§ **TASK STATEMENT**: From the records below, extract only the lines running from the line with "structure HeckeOperator := (6, 427, 138, 437)" to the line with "The action of", both lines included, reproducing them exactly.

*** PROVIDED RECORDS ***

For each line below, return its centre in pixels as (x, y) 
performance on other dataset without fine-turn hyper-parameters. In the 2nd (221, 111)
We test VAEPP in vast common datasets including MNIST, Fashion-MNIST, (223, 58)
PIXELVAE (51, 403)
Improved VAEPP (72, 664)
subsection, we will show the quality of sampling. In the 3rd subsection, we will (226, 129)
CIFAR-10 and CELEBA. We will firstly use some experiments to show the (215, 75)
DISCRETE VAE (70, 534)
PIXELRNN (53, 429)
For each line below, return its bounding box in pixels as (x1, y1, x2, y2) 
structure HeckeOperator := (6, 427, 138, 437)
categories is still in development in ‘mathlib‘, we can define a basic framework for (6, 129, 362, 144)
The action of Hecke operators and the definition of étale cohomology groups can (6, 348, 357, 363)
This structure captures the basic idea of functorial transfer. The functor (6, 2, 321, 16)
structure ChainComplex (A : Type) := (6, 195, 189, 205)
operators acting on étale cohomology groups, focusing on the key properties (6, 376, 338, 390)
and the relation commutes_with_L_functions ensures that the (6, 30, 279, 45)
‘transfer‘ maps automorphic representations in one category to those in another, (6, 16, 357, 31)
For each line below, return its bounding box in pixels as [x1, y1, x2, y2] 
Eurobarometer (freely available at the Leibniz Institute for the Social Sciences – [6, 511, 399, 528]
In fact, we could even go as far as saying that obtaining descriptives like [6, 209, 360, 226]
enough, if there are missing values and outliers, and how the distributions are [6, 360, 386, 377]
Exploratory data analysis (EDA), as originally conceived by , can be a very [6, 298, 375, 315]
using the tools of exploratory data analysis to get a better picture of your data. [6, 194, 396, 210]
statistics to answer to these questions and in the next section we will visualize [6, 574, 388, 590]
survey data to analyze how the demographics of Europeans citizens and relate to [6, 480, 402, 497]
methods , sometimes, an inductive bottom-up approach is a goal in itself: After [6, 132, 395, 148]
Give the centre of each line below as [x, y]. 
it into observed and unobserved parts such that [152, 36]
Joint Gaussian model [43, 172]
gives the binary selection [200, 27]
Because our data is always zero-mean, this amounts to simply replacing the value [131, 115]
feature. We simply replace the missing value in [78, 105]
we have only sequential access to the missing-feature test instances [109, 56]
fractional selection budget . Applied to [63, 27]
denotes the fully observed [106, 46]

***
*** PROVIDED RECORDS ***

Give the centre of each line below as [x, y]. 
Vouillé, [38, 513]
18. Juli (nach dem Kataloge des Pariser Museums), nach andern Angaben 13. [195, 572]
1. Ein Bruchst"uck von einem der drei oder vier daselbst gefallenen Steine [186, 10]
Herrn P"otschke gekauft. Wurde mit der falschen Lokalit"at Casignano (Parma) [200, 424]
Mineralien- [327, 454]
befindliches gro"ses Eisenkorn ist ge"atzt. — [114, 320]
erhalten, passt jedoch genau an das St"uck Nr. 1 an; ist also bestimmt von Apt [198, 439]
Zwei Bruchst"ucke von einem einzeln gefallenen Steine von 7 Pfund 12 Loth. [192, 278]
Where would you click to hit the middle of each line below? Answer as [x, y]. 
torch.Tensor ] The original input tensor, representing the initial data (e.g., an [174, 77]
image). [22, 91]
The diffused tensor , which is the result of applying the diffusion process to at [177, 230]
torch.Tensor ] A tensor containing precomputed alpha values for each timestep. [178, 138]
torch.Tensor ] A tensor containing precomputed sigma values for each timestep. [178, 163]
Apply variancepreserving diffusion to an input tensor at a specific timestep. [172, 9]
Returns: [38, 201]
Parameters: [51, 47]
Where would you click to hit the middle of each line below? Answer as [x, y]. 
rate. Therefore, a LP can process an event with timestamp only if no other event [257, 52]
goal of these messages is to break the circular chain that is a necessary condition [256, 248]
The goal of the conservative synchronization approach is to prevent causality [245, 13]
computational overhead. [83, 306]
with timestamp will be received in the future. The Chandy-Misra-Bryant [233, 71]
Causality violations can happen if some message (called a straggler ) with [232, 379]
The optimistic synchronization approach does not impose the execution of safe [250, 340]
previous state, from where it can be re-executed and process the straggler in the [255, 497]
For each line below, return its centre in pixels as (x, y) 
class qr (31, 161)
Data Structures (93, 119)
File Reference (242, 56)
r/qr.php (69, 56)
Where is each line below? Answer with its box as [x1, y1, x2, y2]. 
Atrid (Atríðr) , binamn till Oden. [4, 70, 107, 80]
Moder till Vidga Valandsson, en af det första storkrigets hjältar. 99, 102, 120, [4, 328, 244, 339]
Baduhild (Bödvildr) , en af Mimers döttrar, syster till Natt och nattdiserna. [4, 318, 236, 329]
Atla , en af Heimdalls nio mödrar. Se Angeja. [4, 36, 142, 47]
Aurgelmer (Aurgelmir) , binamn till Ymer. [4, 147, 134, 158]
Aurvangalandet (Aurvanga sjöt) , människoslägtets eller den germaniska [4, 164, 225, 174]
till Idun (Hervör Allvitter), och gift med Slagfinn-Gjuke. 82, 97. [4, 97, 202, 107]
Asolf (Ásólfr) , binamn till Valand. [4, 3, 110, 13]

***
*** PROVIDED RECORDS ***

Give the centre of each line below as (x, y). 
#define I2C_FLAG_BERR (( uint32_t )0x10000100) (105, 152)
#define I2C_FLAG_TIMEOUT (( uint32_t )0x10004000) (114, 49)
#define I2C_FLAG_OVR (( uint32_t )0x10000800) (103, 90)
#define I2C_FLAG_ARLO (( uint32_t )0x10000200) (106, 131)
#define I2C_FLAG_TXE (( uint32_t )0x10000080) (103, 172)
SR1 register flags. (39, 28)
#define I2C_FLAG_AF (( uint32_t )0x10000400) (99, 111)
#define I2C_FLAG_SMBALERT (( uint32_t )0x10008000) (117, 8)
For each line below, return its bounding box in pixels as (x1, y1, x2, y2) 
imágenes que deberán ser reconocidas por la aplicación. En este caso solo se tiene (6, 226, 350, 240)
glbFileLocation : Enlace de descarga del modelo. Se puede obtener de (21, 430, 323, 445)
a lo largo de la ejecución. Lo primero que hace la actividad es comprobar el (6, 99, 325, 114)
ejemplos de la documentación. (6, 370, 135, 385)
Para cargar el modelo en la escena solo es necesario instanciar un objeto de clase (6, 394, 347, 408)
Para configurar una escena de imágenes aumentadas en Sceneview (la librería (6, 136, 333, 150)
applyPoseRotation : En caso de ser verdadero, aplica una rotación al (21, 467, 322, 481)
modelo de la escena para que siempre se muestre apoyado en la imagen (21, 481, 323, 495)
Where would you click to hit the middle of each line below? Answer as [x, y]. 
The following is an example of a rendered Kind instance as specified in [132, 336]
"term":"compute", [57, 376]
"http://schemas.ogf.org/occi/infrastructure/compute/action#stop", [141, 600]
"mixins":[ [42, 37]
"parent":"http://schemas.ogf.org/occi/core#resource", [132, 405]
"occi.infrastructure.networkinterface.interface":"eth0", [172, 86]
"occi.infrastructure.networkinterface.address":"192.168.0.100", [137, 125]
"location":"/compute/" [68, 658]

***

§ **EXERCISE RESULT**:
structure HeckeOperator := (6, 427, 138, 437)
categories is still in development in ‘mathlib‘, we can define a basic framework for (6, 129, 362, 144)
The action of Hecke operators and the definition of étale cohomology groups can (6, 348, 357, 363)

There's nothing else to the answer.